WHAT YOU SHOULD DO: A word-for-word copy of every entry below is required; the images do not belong in it.

DATA PROVIDED:
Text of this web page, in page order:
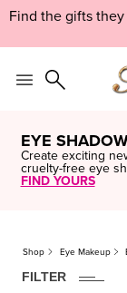
navigation
go
main
LIMITED
Find the gifts they
EYE
Create exciting
cruelty-free eye
FIND YOURS
Shop Eye Makeup
FILTER
Finish
Natural
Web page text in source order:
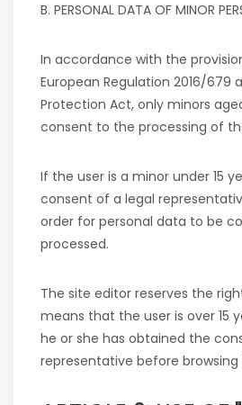
B. PERSONAL DATA OF MINOR
In accordance with the
European Regulation 2016/679
Protection Act, only minors
consent to the processing of
If the user is a minor under 15
consent of a legal
order for personal data to be
processed.
The site editor reserves the
means that the user is over 15
he or she has obtained the
representative before browsing

EXPECTED OUTPUT:
Text of this web page, in page order:
navigation
go
main
LIMITED
Find the gifts they
EYE
Create exciting
cruelty-free eye
FIND YOURS
Shop Eye Makeup
FILTER
Finish
Natural
Web page text in source order:
B. PERSONAL DATA OF MINOR
In accordance with the
European Regulation 2016/679
Protection Act, only minors
consent to the processing of
If the user is a minor under 15
consent of a legal
order for personal data to be
processed.
The site editor reserves the
means that the user is over 15
he or she has obtained the
representative before browsing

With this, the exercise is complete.